Recorded data below:

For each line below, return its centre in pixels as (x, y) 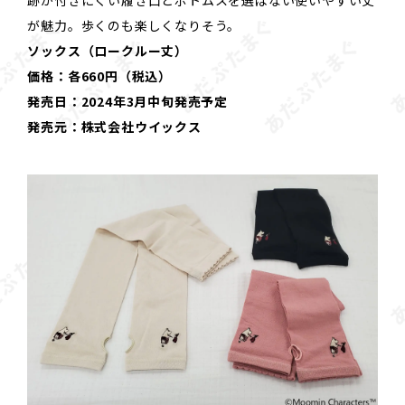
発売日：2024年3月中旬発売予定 (127, 102)
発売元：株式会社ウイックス (114, 127)
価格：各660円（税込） (99, 76)
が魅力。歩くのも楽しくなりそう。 (134, 26)
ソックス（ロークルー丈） (108, 51)
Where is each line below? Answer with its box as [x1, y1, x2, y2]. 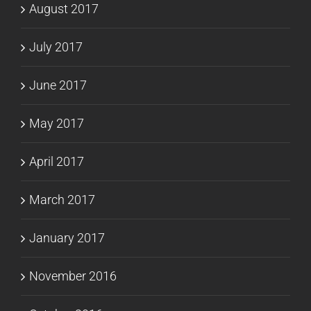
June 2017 [29, 77, 87, 92]
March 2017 [29, 192, 95, 207]
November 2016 [29, 268, 117, 283]
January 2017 [29, 230, 105, 245]
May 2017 [29, 115, 84, 131]
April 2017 [29, 153, 84, 169]
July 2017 [29, 39, 83, 54]
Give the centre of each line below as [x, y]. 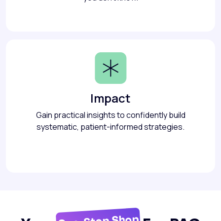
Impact [110, 98]
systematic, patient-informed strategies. [110, 127]
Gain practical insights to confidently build [110, 115]
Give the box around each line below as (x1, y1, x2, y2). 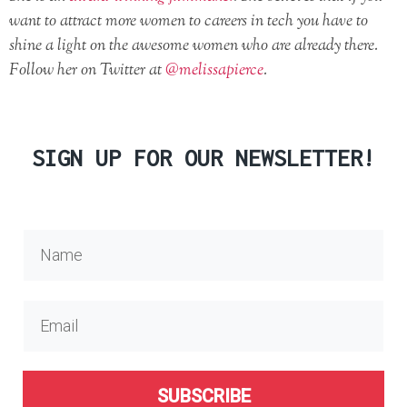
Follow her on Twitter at (9, 58, 165, 83)
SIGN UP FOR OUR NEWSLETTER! (32, 144, 375, 171)
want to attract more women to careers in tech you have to (9, 9, 368, 34)
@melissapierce (165, 58, 263, 83)
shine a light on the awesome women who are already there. (9, 34, 378, 58)
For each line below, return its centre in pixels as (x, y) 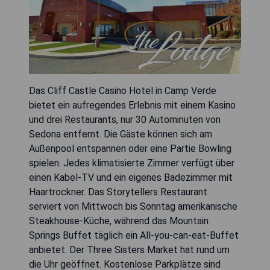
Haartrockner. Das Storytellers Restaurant (118, 192)
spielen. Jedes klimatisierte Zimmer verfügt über (132, 163)
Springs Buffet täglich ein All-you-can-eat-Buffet (134, 235)
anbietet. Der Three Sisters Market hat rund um (129, 250)
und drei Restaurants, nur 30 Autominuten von (125, 120)
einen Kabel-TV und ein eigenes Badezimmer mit (131, 177)
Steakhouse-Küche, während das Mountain (119, 221)
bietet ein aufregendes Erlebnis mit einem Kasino (132, 105)
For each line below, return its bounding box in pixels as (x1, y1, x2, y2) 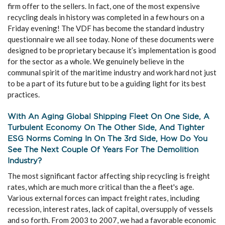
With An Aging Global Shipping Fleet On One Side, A (8, 111, 209, 121)
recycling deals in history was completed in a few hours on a (8, 13, 204, 22)
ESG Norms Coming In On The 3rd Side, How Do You (8, 134, 207, 143)
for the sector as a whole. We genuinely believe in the (8, 57, 184, 66)
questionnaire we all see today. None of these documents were (8, 35, 214, 44)
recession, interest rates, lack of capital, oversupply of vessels (8, 204, 213, 213)
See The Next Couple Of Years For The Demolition (8, 145, 198, 154)
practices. (8, 90, 40, 99)
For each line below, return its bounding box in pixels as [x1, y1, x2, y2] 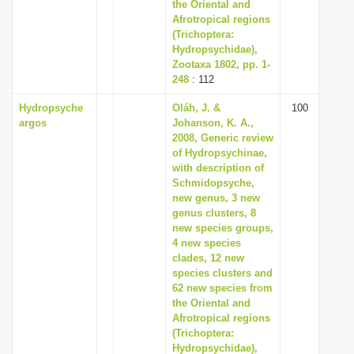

End of Recorded data.

§ **Work to complete**
What you write out is the stretch of entries from the line containing "November 2016 [29, 268, 117, 283]" to the line containing "Haartrockner. Das Storytellers", word for word, with both end lines and no pictures.

§ **Task response**
November 2016 [29, 268, 117, 283]
January 2017 [29, 230, 105, 245]
May 2017 [29, 115, 84, 131]
April 2017 [29, 153, 84, 169]
July 2017 [29, 39, 83, 54]
Give the centre of each line below as [x, y]. 
Impact [110, 98]
systematic, patient-informed strategies. [110, 127]
Gain practical insights to confidently build [110, 115]
Give the box around each line below as (x1, y1, x2, y2). 
Follow her on Twitter at (9, 58, 165, 83)
SIGN UP FOR OUR NEWSLETTER! (32, 144, 375, 171)
want to attract more women to careers in tech you have to (9, 9, 368, 34)
@melissapierce (165, 58, 263, 83)
shine a light on the awesome women who are already there. (9, 34, 378, 58)
For each line below, return its centre in pixels as (x, y) 
Haartrockner. Das Storytellers Restaurant (118, 192)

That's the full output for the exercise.